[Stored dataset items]

+ + + + +

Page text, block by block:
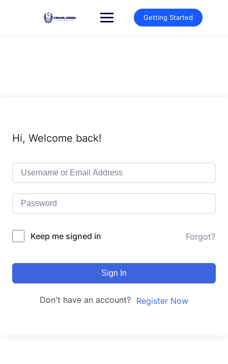
Getting Started
Hi, Welcome back!
Keep me signed in Forgot?
Sign In
Don't have an account? Register Now
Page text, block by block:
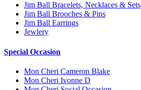
Jim Ball Bracelets, Necklaces & Sets
Jim Ball Brooches & Pins
Jim Ball Earrings
Jewlery
Special Occasion
Mon Cheri Cameron Blake
Mon Cheri Ivonne D
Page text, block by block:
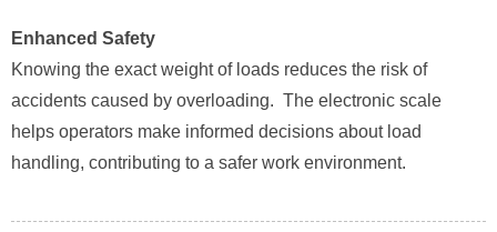
Enhanced Safety
Knowing the exact weight of loads reduces the risk of
accidents caused by overloading. The electronic scale
helps operators make informed decisions about load
handling, contributing to a safer work environment.
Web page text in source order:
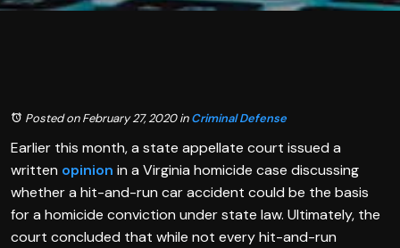
Posted on February 27, 2020inCriminal Defense
Earlier this month, a state appellate court issued a
written opinion in a Virginia homicide case discussing
whether a hit-and-run car accident could be the basis
for a homicide conviction under state law. Ultimately, the
court concluded that while not every hit-and-run
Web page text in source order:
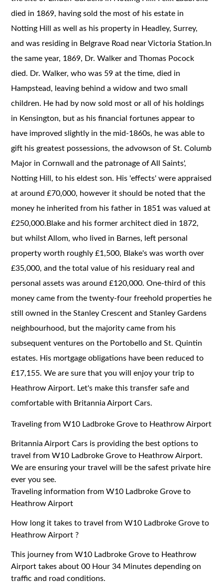
died in 1869, having sold the most of his estate in
Notting Hill as well as his property in Headley, Surrey,
and was residing in Belgrave Road near Victoria Station.In
the same year, 1869, Dr. Walker and Thomas Pocock
died. Dr. Walker, who was 59 at the time, died in
Hampstead, leaving behind a widow and two small
children. He had by now sold most or all of his holdings
in Kensington, but as his financial fortunes appear to
have improved slightly in the mid-1860s, he was able to
gift his greatest possessions, the advowson of St. Columb
Major in Cornwall and the patronage of All Saints',
Notting Hill, to his eldest son. His 'effects' were appraised
at around £70,000, however it should be noted that the
money he inherited from his father in 1851 was valued at
£250,000.Blake and his former architect died in 1872,
but whilst Allom, who lived in Barnes, left personal
property worth roughly £1,500, Blake's was worth over
£35,000, and the total value of his residuary real and
personal assets was around £120,000. One-third of this
money came from the twenty-four freehold properties he
still owned in the Stanley Crescent and Stanley Gardens
neighbourhood, but the majority came from his
subsequent ventures on the Portobello and St. Quintin
estates. His mortgage obligations have been reduced to
£17,155. We are sure that you will enjoy your trip to
Heathrow Airport. Let's make this transfer safe and
comfortable with Britannia Airport Cars.
Traveling from W10 Ladbroke Grove to Heathrow Airport
Britannia Airport Cars is providing the best options to
travel from W10 Ladbroke Grove to Heathrow Airport.
We are ensuring your travel will be the safest private hire
ever you see.
Traveling information from W10 Ladbroke Grove to
Heathrow Airport
How long it takes to travel from W10 Ladbroke Grove to
Heathrow Airport ?
This journey from W10 Ladbroke Grove to Heathrow
Airport takes about 00 Hour 34 Minutes depending on
traffic and road conditions.
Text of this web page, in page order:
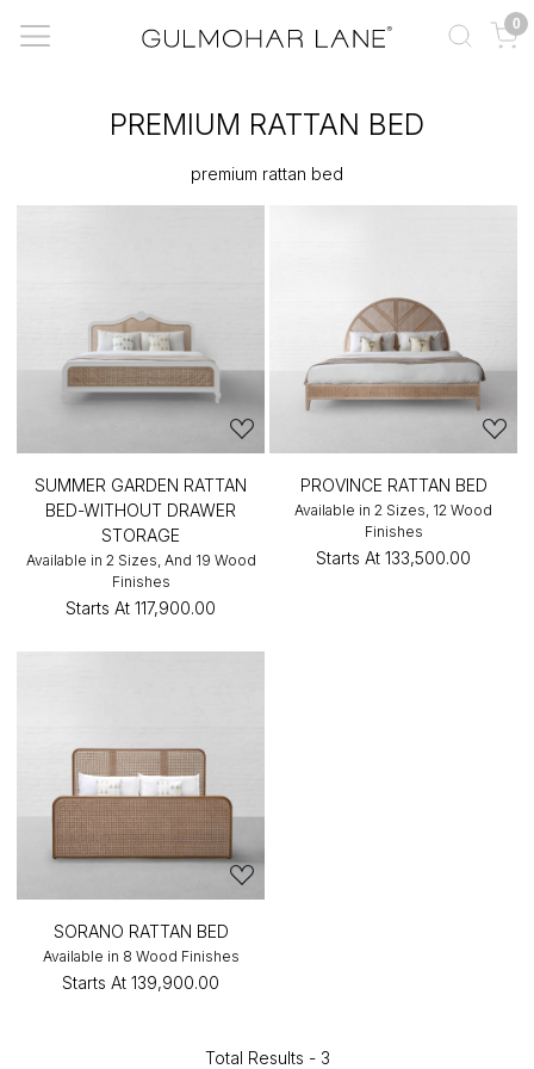
0
PREMIUM RATTAN BED
premium rattan bed
SUMMER GARDEN RATTAN
BED-WITHOUT DRAWER
STORAGE
Available in 2 Sizes, And 19 Wood
Finishes
Starts At ₹117,900.00
PROVINCE RATTAN BED
Available in 2 Sizes, 12 Wood
Finishes
Starts At ₹133,500.00
SORANO RATTAN BED
Available in 8 Wood Finishes
Starts At ₹139,900.00
Total Results - 3
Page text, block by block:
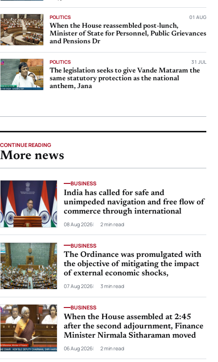
POLITICS 01 AUG
When the House reassembled post-lunch,
Minister of State for Personnel, Public Grievances
and Pensions Dr
POLITICS 31 JUL
The legislation seeks to give Vande Mataram the
same statutory protection as the national
anthem, Jana
CONTINUE READING
More news
BUSINESS
India has called for safe and
unimpeded navigation and free flow of
commerce through international
08 Aug 2026 2 min read
BUSINESS
The Ordinance was promulgated with
the objective of mitigating the impact
of external economic shocks,
07 Aug 2026 3 min read
BUSINESS
When the House assembled at 2:45
after the second adjournment, Finance
Minister Nirmala Sitharaman moved
06 Aug 2026 2 min read
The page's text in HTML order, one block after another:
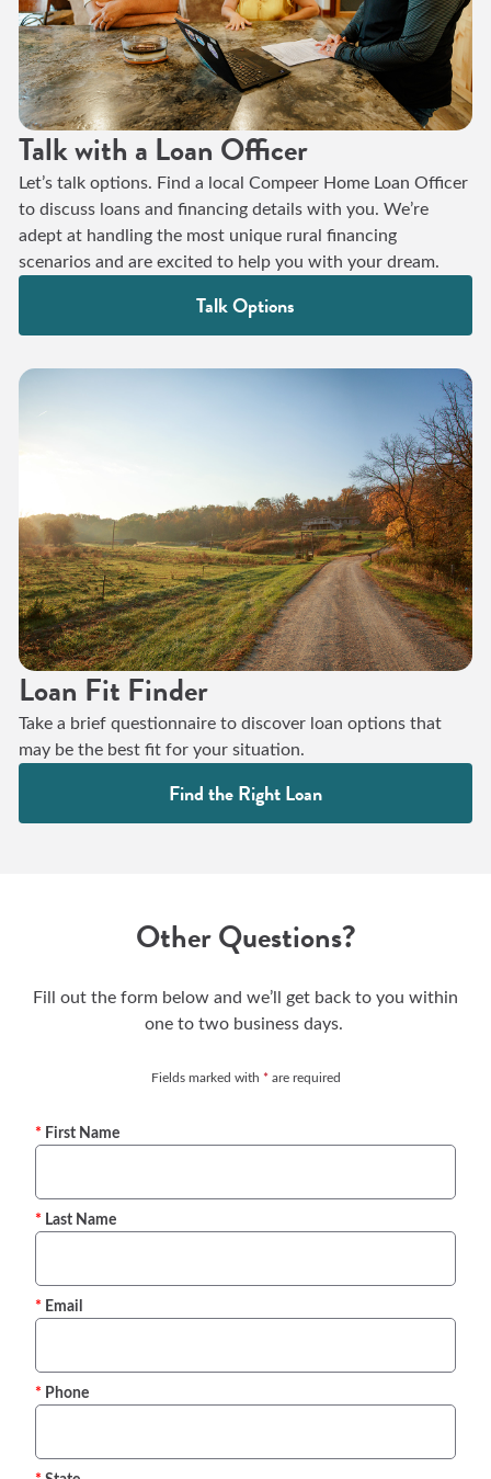
Talk with a Loan Officer
Let’s talk options. Find a local Compeer Home Loan Officer
to discuss loans and financing details with you. We’re
adept at handling the most unique rural financing
scenarios and are excited to help you with your dream.
Talk Options
Loan Fit Finder
Take a brief questionnaire to discover loan options that
may be the best fit for your situation.
Find the Right Loan
Other Questions?
Fill out the form below and we’ll get back to you within
one to two business days.
Fields marked with *are required
First Name
Last Name
Email
Phone
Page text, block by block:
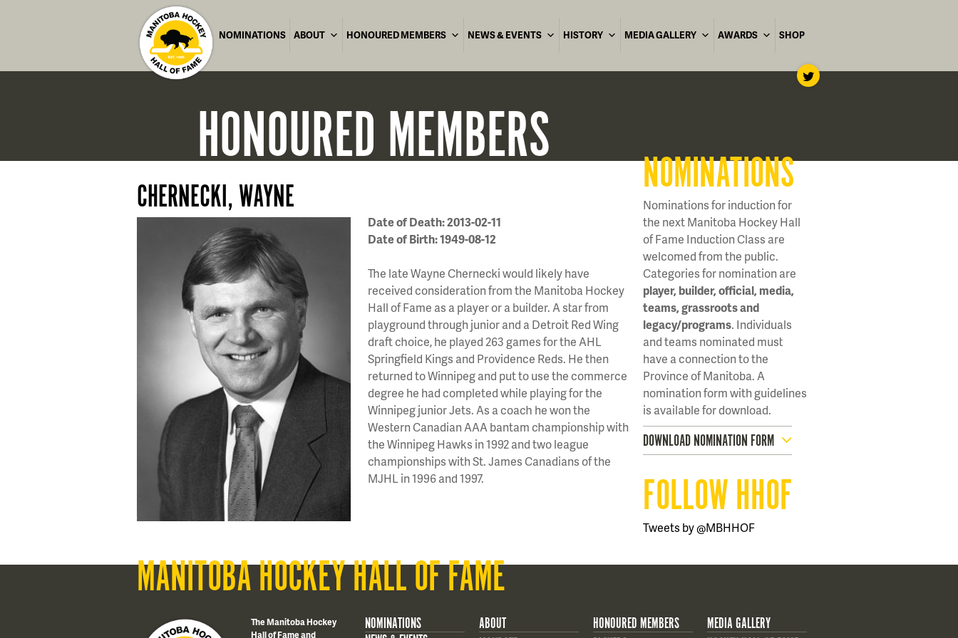
NOMINATIONS ABOUT HONOURED MEMBERS NEWS & EVENTS HISTORY MEDIA GALLERY AWARDS SHOP
HONOUREDMEMBERS
CHERNECKI, WAYNE
Date of Death: 2013-02-11
Date of Birth: 1949-08-12
The late Wayne Chernecki would likely have
received consideration from the Manitoba Hockey
Hall of Fame as a player or a builder. A star from
playground through junior and a Detroit Red Wing
draft choice, he played 263 games for the AHL
Springfield Kings and Providence Reds. He then
returned to Winnipeg and put to use the commerce
degree he had completed while playing for the
Winnipeg junior Jets. As a coach he won the
Western Canadian AAA bantam championship with
the Winnipeg Hawks in 1992 and two league
championships with St. James Canadians of the
MJHL in 1996 and 1997.
NOMINATIONS
Nominations for induction for
the next Manitoba Hockey Hall
of Fame Induction Class are
welcomed from the public.
Categories for nomination are
player, builder, official, media,
teams, grassroots and
legacy/programs. Individuals
and teams nominated must
have a connection to the
Province of Manitoba. A
nomination form with guidelines
is available for download.
DOWNLOAD NOMINATION FORM
FOLLOW HHOF
Tweets by @MBHHOF
MANITOBA HOCKEY HALL OF FAME
The Manitoba Hockey
Hall of Fame and
NOMINATIONS
ABOUT
HONOURED MEMBERS
MEDIA GALLERY
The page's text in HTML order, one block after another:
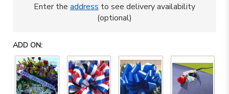
Enter the address to see delivery availability
(optional)
ADD ON:
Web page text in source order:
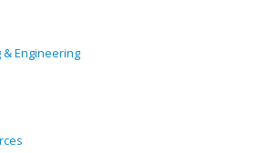
Engineering
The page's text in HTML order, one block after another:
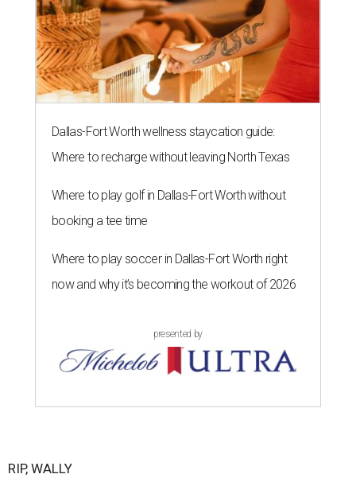
Dallas-Fort Worth wellness staycation guide:
Where to recharge without leaving North Texas
Where to play golf in Dallas-Fort Worth without
booking a tee time
Where to play soccer in Dallas-Fort Worth right
now and why it’s becoming the workout of 2026
presented by
RIP, WALLY
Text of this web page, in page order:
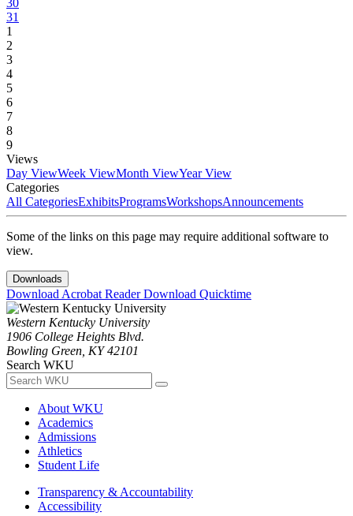
30
31
1
2
3
4
5
6
7
8
9
Views
Day ViewWeek ViewMonth ViewYear View
Categories
All CategoriesExhibitsProgramsWorkshopsAnnouncements
Some of the links on this page may require additional software to
view.
Downloads
Download Acrobat ReaderDownload Quicktime
Western Kentucky University
1906 College Heights Blvd.
Bowling Green, KY 42101
Search WKU
About WKU
Academics
Admissions
Athletics
Student Life
Transparency & Accountability
Accessibility
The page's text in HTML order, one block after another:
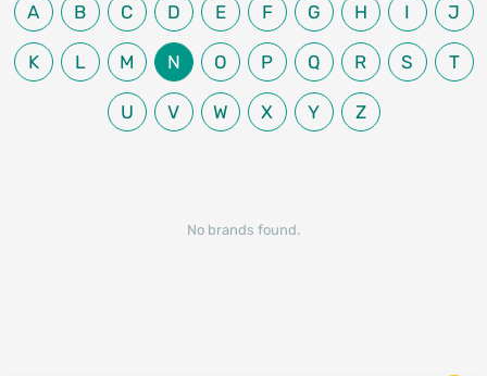
A B C D E F G H I J
K L M N O P Q R S T
U V W X Y Z
No brands found.
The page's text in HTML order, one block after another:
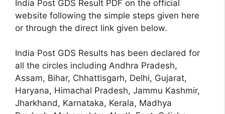
India Post GDS Result PDF on the official
website following the simple steps given here
or through the direct link given below.
India Post GDS Results has been declared for
all the circles including Andhra Pradesh,
Assam, Bihar, Chhattisgarh, Delhi, Gujarat,
Haryana, Himachal Pradesh, Jammu Kashmir,
Jharkhand, Karnataka, Kerala, Madhya
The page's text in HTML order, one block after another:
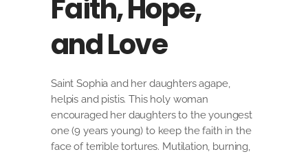
Faith, Hope,
and Love
Saint Sophia and her daughters agape,
helpis and pistis. This holy woman
encouraged her daughters to the youngest
one (9 years young) to keep the faith in the
face of terrible tortures. Mutilation, burning,
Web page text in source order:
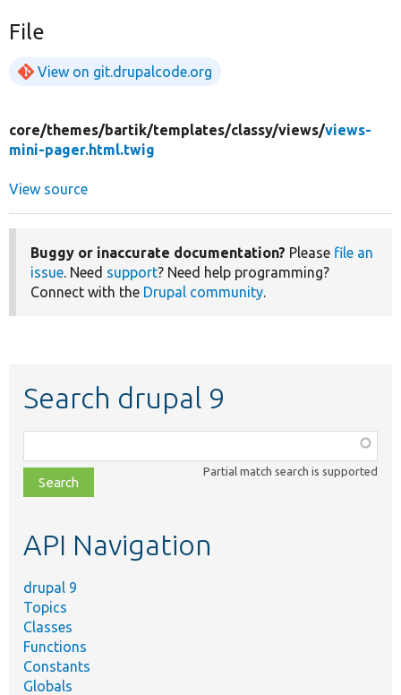
File
View on git.drupalcode.org
core/themes/bartik/templates/classy/views/views-
mini-pager.html.twig
View source
Buggy or inaccurate documentation? Please file an
issue. Need support? Need help programming?
Connect with the Drupal community.
Search drupal 9
class,
file,
topic,
Partial match search is supported
API Navigation
drupal 9
Topics
Classes
Functions
Constants
Globals
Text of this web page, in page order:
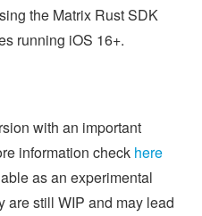
the Matrix Rust SDK
running iOS 16+.
with an important
information check here
as an experimental
are still WIP and may lead
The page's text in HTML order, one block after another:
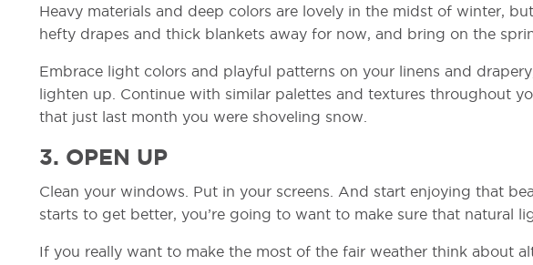
Heavy materials and deep colors are lovely in the midst of winter,
hefty drapes and thick blankets away for now, and bring on the
Embrace light colors and playful patterns on your linens and
lighten up. Continue with similar palettes and textures throughout
that just last month you were shoveling snow.
3. OPEN UP
Clean your windows. Put in your screens. And start enjoying that
starts to get better, you’re going to want to make sure that natural
If you really want to make the most of the fair weather think about
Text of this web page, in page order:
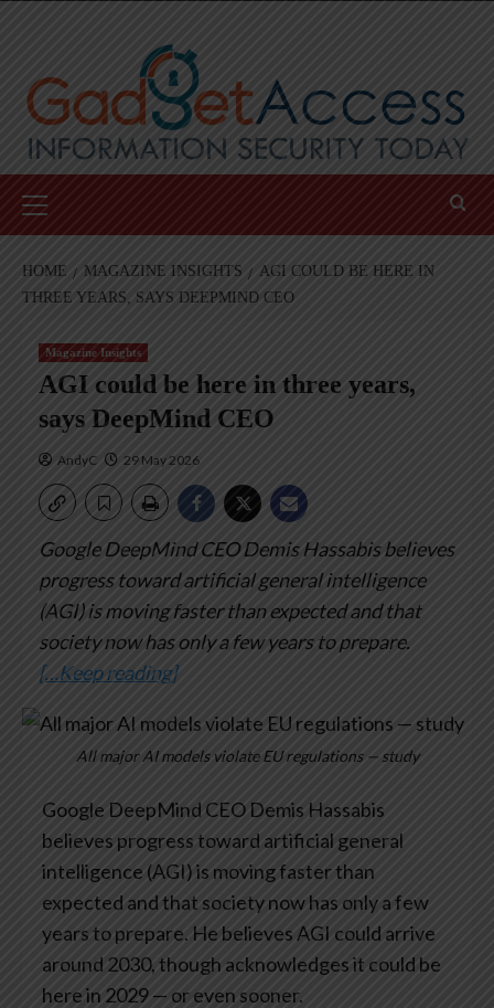
Menu
HOME MAGAZINE INSIGHTS
AGI COULD BE HERE IN
THREE YEARS, SAYS DEEPMIND CEO
Magazine Insights
AGI could be here in three years,
says DeepMind CEO
AndyC 29 May 2026
Google DeepMind CEO Demis Hassabis believes
progress toward artificial general intelligence
(AGI) is moving faster than expected and that
society now has only a few years to prepare.
[…Keep reading]
All major AI models violate EU regulations — study
Google DeepMind CEO Demis Hassabis
believes progress toward artificial general
intelligence (AGI) is moving faster than
expected and that society now has only a few
years to prepare. He believes AGI could arrive
around 2030, though acknowledges it could be
here in 2029 — or even sooner.
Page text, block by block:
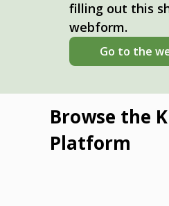
filling out this
webform.
Go to the
Browse the
Platform
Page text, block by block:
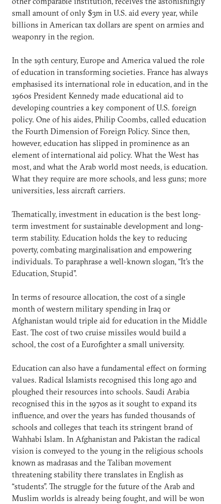
small amount of only $3m in U.S. aid every year, while
billions in American tax dollars are spent on armies and
weaponry in the region.
In the 19th century, Europe and America valued the role
of education in transforming societies. France has always
emphasised its international role in education, and in the
1960s President Kennedy made educational aid to
developing countries a key component of U.S. foreign
policy. One of his aides, Philip Coombs, called education
the Fourth Dimension of Foreign Policy. Since then,
however, education has slipped in prominence as an
element of international aid policy. What the West has
most, and what the Arab world most needs, is education.
What they require are more schools, and less guns; more
universities, less aircraft carriers.
Thematically, investment in education is the best long-
term investment for sustainable development and long-
term stability. Education holds the key to reducing
poverty, combating marginalisation and empowering
individuals. To paraphrase a well-known slogan, “It’s the
Education, Stupid”.
In terms of resource allocation, the cost of a single
month of western military spending in Iraq or
Afghanistan would triple aid for education in the Middle
East. The cost of two cruise missiles would build a
school, the cost of a Eurofighter a small university.
Education can also have a fundamental effect on forming
values. Radical Islamists recognised this long ago and
ploughed their resources into schools. Saudi Arabia
recognised this in the 1970s as it sought to expand its
influence, and over the years has funded thousands of
schools and colleges that teach its stringent brand of
Wahhabi Islam. In Afghanistan and Pakistan the radical
vision is conveyed to the young in the religious schools
known as madrasas and the Taliban movement
threatening stability there translates in English as
“students”. The struggle for the future of the Arab and
Muslim worlds is already being fought, and will be won
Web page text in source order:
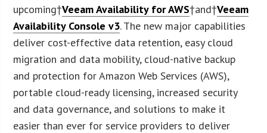
upcoming†Veeam Availability for AWS†and†Veeam
Availability Console v3. The new major capabilities
deliver cost-effective data retention, easy cloud
migration and data mobility, cloud-native backup
and protection for Amazon Web Services (AWS),
portable cloud-ready licensing, increased security
and data governance, and solutions to make it
easier than ever for service providers to deliver
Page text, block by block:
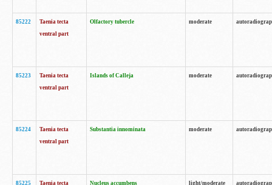
85222
Taenia tecta
ventral part
Olfactory tubercle moderate
85223
Taenia tecta
ventral part
Islands of Calleja moderate
85224
Taenia tecta
ventral part
Substantia innominata moderate
85225
Taenia tecta
Nucleus accumbens light/moderate

+ + + + +

## PROBLEM
Your reply should be a single number: the count of lines above that include the string "Wood".

## REPLY TO THE TASK
3